What a playlist scan actually gives you

If you run one of these reports — Deezer's playlist analyzer and a handful of independent web tools will scan against Spotify and Apple Music libraries as of writing — here's how to read it honestly.

A flag is a guess, not a verdict. Treat it as "worth a second listen," not "confirmed synthetic."
No flag is not a clearance. Detection misses things, especially well-produced renders and hybrid tracks where a human wrote the song and a model filled the arrangement.
Watermark hits are your strongest signal. If a report distinguishes a detected watermark from a statistical guess, the watermark deserves more weight.
The interesting middle is invisible. A track co-written by a person and a model, or a human song mastered with AI tools, is neither and both. Most detectors have no honest category for it, so they pick one.
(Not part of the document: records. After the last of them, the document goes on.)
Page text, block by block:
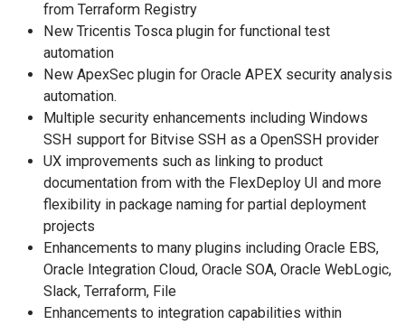
from Terraform Registry
New Tricentis Tosca plugin for functional test
automation
New ApexSec plugin for Oracle APEX security analysis
automation.
Multiple security enhancements including Windows
SSH support for Bitvise SSH as a OpenSSH provider
UX improvements such as linking to product
documentation from with the FlexDeploy UI and more
flexibility in package naming for partial deployment
projects
Enhancements to many plugins including Oracle EBS,
Oracle Integration Cloud, Oracle SOA, Oracle WebLogic,
Slack, Terraform, File
Enhancements to integration capabilities within
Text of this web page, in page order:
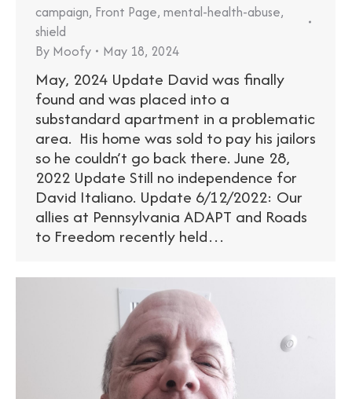
campaign, Front Page, mental-health-abuse,
shield
By Moofy May 18, 2024
May, 2024 Update David was finally
found and was placed into a
substandard apartment in a problematic
area. His home was sold to pay his jailors
so he couldn’t go back there. June 28,
2022 Update Still no independence for
David Italiano. Update 6/12/2022: Our
allies at Pennsylvania ADAPT and Roads
to Freedom recently held…
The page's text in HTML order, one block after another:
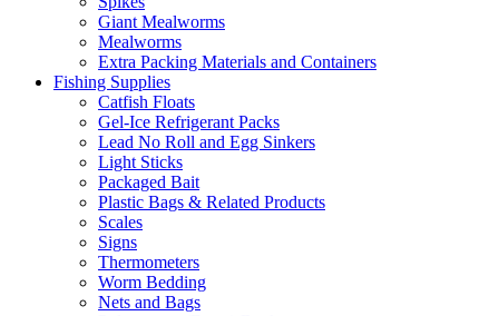
Giant Mealworms
Mealworms
Extra Packing Materials and Containers
Fishing Supplies
Catfish Floats
Gel-Ice Refrigerant Packs
Lead No Roll and Egg Sinkers
Light Sticks
Packaged Bait
Plastic Bags & Related Products
Scales
Signs
Thermometers
Worm Bedding
Nets and Bags
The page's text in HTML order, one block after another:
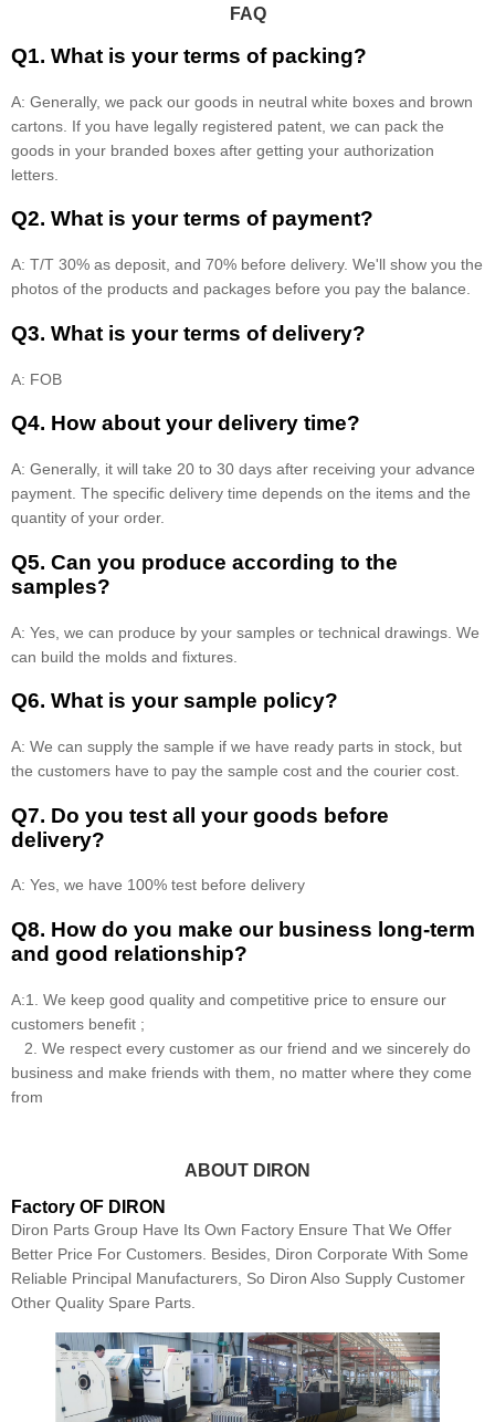
FAQ
Q1. What is your terms of packing?
A: Generally, we pack our goods in neutral white boxes and brown
cartons. If you have legally registered patent, we can pack the
goods in your branded boxes after getting your authorization
letters.
Q2. What is your terms of payment?
A: T/T 30% as deposit, and 70% before delivery. We'll show you the
photos of the products and packages before you pay the balance.
Q3. What is your terms of delivery?
A: FOB
Q4. How about your delivery time?
A: Generally, it will take 20 to 30 days after receiving your advance
payment. The specific delivery time depends on the items and the
quantity of your order.
Q5. Can you produce according to the
samples?
A: Yes, we can produce by your samples or technical drawings. We
can build the molds and fixtures.
Q6. What is your sample policy?
A: We can supply the sample if we have ready parts in stock, but
the customers have to pay the sample cost and the courier cost.
Q7. Do you test all your goods before
delivery?
A: Yes, we have 100% test before delivery
Q8. How do you make our business long-term
and good relationship?
A:1. We keep good quality and competitive price to ensure our
customers benefit ;
2. We respect every customer as our friend and we sincerely do
business and make friends with them, no matter where they come
from
ABOUT DIRON
Factory OF DIRON
Diron Parts Group Have Its Own Factory Ensure That We Offer
Better Price For Customers. Besides, Diron Corporate With Some
Reliable Principal Manufacturers, So Diron Also Supply Customer
Other Quality Spare Parts.
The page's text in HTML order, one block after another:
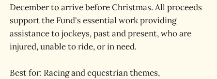
December to arrive before Christmas. All proceeds
support the Fund's essential work providing
assistance to jockeys, past and present, who are
injured, unable to ride, or in need.
Best for: Racing and equestrian themes,
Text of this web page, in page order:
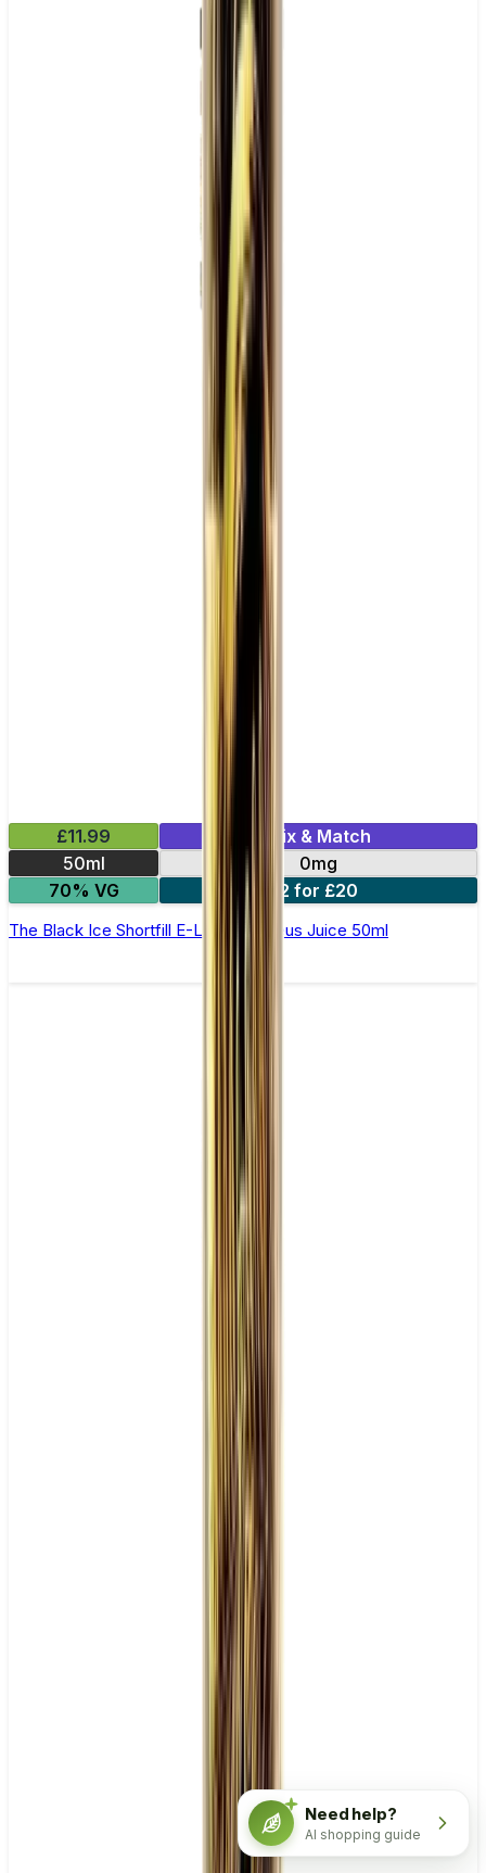
£11.99
Mix & Match
50ml
0mg
70% VG
2 for £20
The Black Ice Shortfill E-Liquid by Zeus Juice 50ml
Need help?
AI shopping guide

For a casual listener, the useful takeaway is modest and real: these tools are good at surfacing the obvious — the generic, fully-synthetic filler that streaming farms churn out by the thousand. That's most of what bothers people about AI on playlists, and catching it has value. They're far less reliable at the edges, which is exactly where the music you'd actually argue about lives.

None of this is an argument against the tools. It's an argument for reading them the way you'd read a smoke detector: a useful alarm, not a courtroom. The platforms building these features are responding to a genuine problem, and the better ones are honest about probabilities. The risk isn't the technology. It's the rounding.

The myth: a detector can tell you whether the song you're hearing was made by a machine. The more accurate version: a detector can tell you how much a song resembles the machine-made music it was trained on — and the distance between those two sentences is where your favorite basement band lives.